"""Inheritance

@see: https://docs.python.org/3/tutorial/classes.html#inheritance

Inheritance is one of the principles of object-oriented programming. Since classes may share a lot
of the same code, inheritance allows a derived class to reuse the same code and modify accordingly
"""


# pylint: disable=too-few-public-methods
class Person:
    """Example of the base class"""
    def __init__(self, name):
        self.name = name

    def get_name(self):
        """Get person name"""
        return self.name


# The syntax for a derived class definition looks like this.
# pylint: disable=too-few-public-methods
class Employee(Person):
    """Example of the derived class

    The Base Class (in our case Person) must be defined in a scope containing the derived class
    definition. In place of a base class name, other arbitrary expressions are also allowed.

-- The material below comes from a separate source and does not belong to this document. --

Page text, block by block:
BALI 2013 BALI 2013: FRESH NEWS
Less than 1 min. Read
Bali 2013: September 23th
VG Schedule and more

    Derived classes may override methods of their base classes. Because methods have no special
    privileges when calling other methods of the same object, a method of a base class that calls
    another method defined in the same base class may end up calling a method of a derived class
    that overrides it.

    An overriding method in a derived class may in fact want to extend rather than simply replace
    the base class method of the same name. There is a simple way to call the base class method
    directly: just call BaseClassName.methodname(self, arguments). This is occasionally useful to
    clients as well. (Note that this only works if the base class is accessible as BaseClassName
    in the global scope.)
    """
    def __init__(self, name, staff_id):
        Person.__init__(self, name)
        # You may also use super() here in order to avoid explicit using of parent class name:
        # >>> super().__init__(name)
        self.staff_id = staff_id

    def get_full_id(self):
        """Get full employee id"""
        return self.get_name() + ', ' + self.staff_id


def test_inheritance():
    """Inheritance."""

    # There’s nothing special about instantiation of derived classes: DerivedClassName() creates a
    # new instance of the class. Method references are resolved as follows: the corresponding class
    # attribute is searched, descending down the chain of base classes if necessary, and the method
    # reference is valid if this yields a function object.
    person = Person('Bill')
    employee = Employee('John', 'A23')

    assert person.get_name() == 'Bill'
    assert employee.get_name() == 'John'
    assert employee.get_full_id() == 'John, A23'

    # Python has two built-in functions that work with inheritance:
    #
    # - Use isinstance() to check an instance’s type: isinstance(obj, int) will be True only if
    # obj.__class__ is int or some class derived from int.
    #
    # - Use issubclass() to check class inheritance: issubclass(bool, int) is True since bool is
    # a subclass of int. However, issubclass(float, int) is False since float is not a subclass
    # of int.

    assert isinstance(employee, Employee)
    assert not isinstance(person, Employee)

    assert isinstance(person, Person)
    assert isinstance(employee, Person)

    assert issubclass(Employee, Person)
    assert not issubclass(Person, Employee)